* [PROMPT]
Could you please write out each line of the records exactly, minus the pictures?

* [PROVIDED RECORDS]

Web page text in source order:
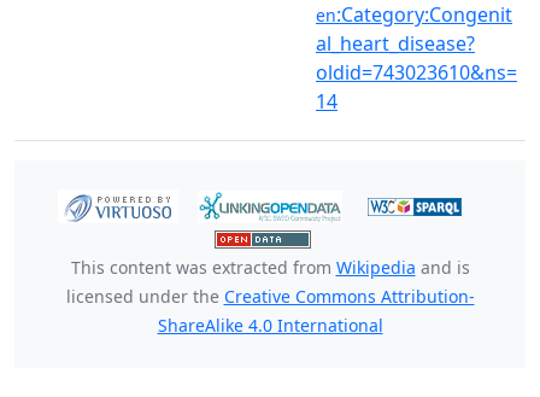
en:Category:Congenit
al_heart_disease?
oldid=743023610&ns=
14
This content was extracted from Wikipedia and is
licensed under the Creative Commons Attribution-
ShareAlike 4.0 International
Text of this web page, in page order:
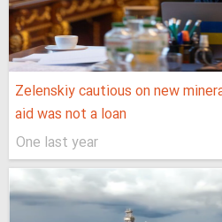
Zelenskiy cautious on new
aid was not a loan
One last year
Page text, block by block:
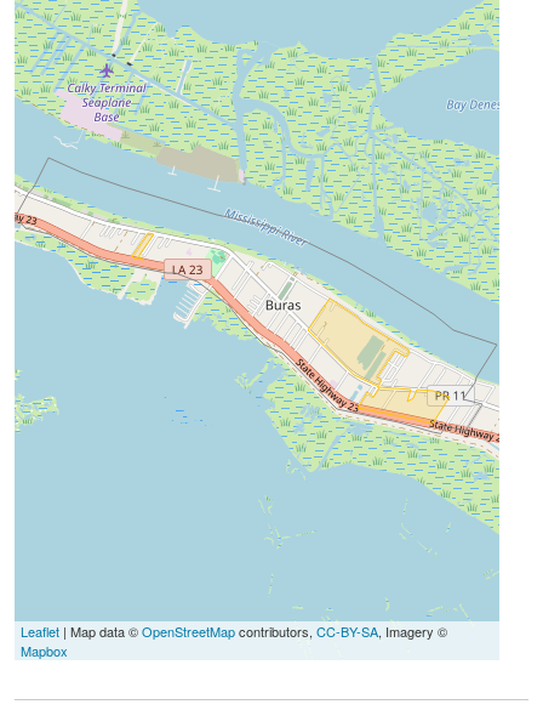
Leaflet | Map data ©OpenStreetMapcontributors, CC-BY-SA, Imagery ©
Mapbox
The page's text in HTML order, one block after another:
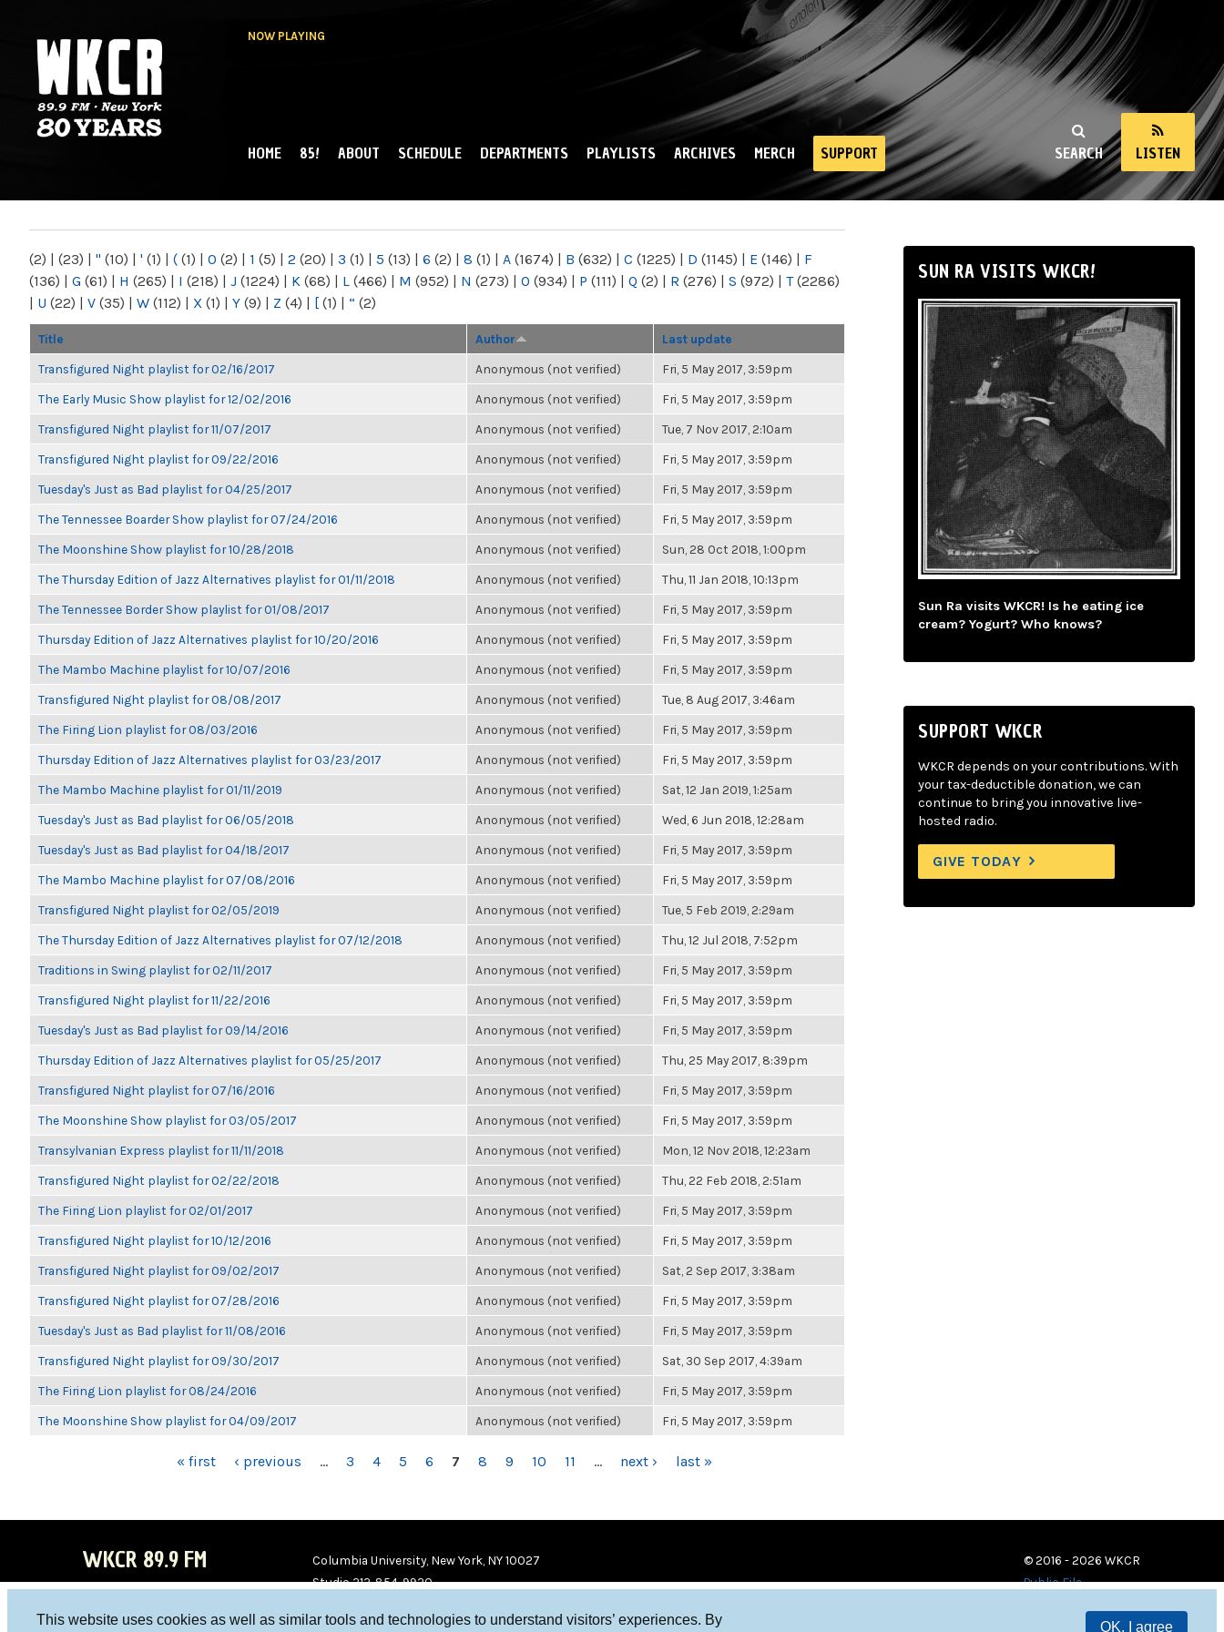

* [YOUR RESPONSE]
Web page text in source order:
en:Category:Congenit
al_heart_disease?
oldid=743023610&ns=
14
This content was extracted from Wikipedia and is
licensed under the Creative Commons Attribution-
ShareAlike 4.0 International
Text of this web page, in page order:
Zelenskiy cautious on new
aid was not a loan
One last year
Page text, block by block:
Leaflet | Map data ©OpenStreetMapcontributors, CC-BY-SA, Imagery ©
Mapbox
The page's text in HTML order, one block after another:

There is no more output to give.